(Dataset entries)
*** Begin section ***

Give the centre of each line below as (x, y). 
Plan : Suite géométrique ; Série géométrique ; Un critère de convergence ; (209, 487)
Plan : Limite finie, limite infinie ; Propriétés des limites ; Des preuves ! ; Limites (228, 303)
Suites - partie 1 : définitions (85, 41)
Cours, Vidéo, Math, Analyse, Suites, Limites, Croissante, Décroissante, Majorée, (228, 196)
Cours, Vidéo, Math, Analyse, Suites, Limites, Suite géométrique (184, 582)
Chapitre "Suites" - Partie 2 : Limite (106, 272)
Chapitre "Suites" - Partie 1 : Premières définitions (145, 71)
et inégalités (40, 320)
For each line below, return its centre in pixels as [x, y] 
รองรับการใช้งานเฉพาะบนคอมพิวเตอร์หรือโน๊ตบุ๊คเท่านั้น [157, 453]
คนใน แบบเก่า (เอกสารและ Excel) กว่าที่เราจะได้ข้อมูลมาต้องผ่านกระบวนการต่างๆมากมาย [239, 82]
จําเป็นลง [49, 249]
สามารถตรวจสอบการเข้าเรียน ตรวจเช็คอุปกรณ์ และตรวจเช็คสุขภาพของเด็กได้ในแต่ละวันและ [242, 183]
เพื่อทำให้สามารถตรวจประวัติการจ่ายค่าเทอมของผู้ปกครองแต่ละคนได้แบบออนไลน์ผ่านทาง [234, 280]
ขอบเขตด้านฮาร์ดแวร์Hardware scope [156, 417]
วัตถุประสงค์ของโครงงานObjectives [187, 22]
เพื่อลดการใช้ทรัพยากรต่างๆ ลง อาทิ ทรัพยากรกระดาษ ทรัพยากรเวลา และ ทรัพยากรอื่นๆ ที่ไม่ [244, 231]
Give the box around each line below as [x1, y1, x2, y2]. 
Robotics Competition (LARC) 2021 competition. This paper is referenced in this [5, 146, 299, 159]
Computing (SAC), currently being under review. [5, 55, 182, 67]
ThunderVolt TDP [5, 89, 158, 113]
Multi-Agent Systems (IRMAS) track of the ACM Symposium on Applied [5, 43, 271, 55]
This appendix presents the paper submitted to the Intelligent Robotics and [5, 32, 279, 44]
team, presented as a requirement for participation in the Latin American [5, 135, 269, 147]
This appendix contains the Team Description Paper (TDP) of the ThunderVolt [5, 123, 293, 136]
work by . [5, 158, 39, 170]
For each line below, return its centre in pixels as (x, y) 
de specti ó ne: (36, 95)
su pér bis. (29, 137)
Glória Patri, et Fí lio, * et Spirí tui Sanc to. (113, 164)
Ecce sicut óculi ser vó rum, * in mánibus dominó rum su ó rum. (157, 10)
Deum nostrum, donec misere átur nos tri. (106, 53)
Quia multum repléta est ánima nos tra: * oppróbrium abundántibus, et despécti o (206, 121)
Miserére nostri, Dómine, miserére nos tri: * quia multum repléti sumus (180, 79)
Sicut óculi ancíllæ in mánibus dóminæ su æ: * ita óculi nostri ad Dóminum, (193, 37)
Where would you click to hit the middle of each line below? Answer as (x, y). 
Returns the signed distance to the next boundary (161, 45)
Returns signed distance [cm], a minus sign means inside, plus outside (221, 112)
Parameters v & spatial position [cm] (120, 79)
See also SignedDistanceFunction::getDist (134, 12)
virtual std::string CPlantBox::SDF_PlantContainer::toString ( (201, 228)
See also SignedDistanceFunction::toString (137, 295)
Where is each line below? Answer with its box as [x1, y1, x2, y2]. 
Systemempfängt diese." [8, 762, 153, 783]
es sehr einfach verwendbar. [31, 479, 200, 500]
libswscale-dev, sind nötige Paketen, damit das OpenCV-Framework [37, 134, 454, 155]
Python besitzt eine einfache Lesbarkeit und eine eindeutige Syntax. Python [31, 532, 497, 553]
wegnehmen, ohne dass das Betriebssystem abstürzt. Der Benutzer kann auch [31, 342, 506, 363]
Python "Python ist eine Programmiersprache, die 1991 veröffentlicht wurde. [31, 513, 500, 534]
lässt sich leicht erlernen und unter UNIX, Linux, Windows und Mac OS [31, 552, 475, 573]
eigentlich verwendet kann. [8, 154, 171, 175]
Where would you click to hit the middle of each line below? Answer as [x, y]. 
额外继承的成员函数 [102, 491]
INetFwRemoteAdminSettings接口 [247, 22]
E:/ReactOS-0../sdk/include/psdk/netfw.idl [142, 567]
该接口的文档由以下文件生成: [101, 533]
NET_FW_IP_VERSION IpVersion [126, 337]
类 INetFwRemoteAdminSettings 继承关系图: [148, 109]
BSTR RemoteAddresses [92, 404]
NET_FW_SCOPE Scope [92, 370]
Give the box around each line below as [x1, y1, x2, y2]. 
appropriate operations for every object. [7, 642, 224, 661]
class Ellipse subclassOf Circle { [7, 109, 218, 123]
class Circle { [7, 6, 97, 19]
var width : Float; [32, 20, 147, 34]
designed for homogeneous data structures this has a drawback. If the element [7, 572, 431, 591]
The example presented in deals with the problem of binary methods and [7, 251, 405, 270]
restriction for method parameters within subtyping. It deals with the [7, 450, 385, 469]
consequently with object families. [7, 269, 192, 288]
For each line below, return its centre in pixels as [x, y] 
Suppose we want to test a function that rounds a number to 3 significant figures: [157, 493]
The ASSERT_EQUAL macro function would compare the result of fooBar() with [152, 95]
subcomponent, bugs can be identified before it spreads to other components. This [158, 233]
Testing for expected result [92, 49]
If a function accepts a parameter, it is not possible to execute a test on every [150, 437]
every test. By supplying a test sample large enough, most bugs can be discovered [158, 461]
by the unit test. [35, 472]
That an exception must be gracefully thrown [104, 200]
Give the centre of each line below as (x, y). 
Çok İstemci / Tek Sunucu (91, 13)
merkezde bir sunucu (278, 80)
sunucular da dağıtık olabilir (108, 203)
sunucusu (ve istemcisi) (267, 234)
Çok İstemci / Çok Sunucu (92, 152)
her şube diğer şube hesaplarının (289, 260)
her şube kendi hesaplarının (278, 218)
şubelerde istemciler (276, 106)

*** End section ***

**DESCRIPTION OF THE TASK**
From the data above, return every line from the line that has "appropriate operations for" up to and including the line that has "by the unit test. [35, 472]", exactly.

**EXERCISE RESULT**
appropriate operations for every object. [7, 642, 224, 661]
class Ellipse subclassOf Circle { [7, 109, 218, 123]
class Circle { [7, 6, 97, 19]
var width : Float; [32, 20, 147, 34]
designed for homogeneous data structures this has a drawback. If the element [7, 572, 431, 591]
The example presented in deals with the problem of binary methods and [7, 251, 405, 270]
restriction for method parameters within subtyping. It deals with the [7, 450, 385, 469]
consequently with object families. [7, 269, 192, 288]
For each line below, return its centre in pixels as [x, y] 
Suppose we want to test a function that rounds a number to 3 significant figures: [157, 493]
The ASSERT_EQUAL macro function would compare the result of fooBar() with [152, 95]
subcomponent, bugs can be identified before it spreads to other components. This [158, 233]
Testing for expected result [92, 49]
If a function accepts a parameter, it is not possible to execute a test on every [150, 437]
every test. By supplying a test sample large enough, most bugs can be discovered [158, 461]
by the unit test. [35, 472]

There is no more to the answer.